Computing subfields of $Q(\zeta_{12})$

Question

I computed that Gal($Q(\zeta_{12})$/Q) $\cong Z_2 \times Z_2$, and the elements are of the form $ \sigma_a(\zeta_{12}) = \zeta_{12}^{a} $, where a is 1,5,7 or 11. We know that the Klein four group has 3 non-trivial subgroups, so now by Galois correspondence I just have to find the fixed fields of the group generated by each automorphism. By brute forcing I managed to find that two fixed fields are $Q(\zeta_{12}^{3})$ and $Q(\zeta_{12}^4)$ How do I find the last fixed field, since brute force doesn't appear to work in this case? Additionally, shouldn't all the fixed fields be degree 2 extensions by Galois correspondence?
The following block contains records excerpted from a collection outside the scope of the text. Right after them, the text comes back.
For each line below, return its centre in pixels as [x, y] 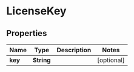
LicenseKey [36, 11]
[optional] [111, 60]
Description [74, 50]
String [42, 60]
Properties [27, 33]
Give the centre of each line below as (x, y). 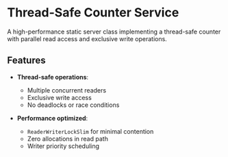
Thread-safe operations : (53, 77)
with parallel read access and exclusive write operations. (87, 38)
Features (26, 61)
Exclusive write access (60, 97)
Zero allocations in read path (67, 138)
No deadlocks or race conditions (73, 105)
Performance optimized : (52, 118)
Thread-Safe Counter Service (93, 13)
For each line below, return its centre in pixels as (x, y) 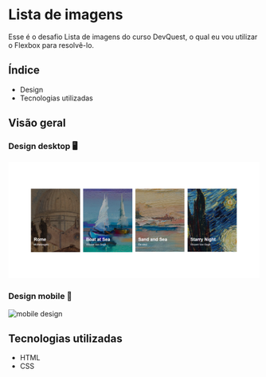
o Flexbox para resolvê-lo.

Why is the second extension above degree 3?

Answer 1

As $\zeta^3=i$, and $\zeta^4=\frac12(-1+\sqrt{-3})$, you have two quadratic extensions. One of the automorphisms of $\Bbb Q(\zeta)$ is complex conjugation, taking $\zeta$ to $\zeta^{-1}$. Its fixed field contains $\zeta+\zeta^{-1}=\sqrt3$ and so equals $\Bbb Q(\sqrt3)$.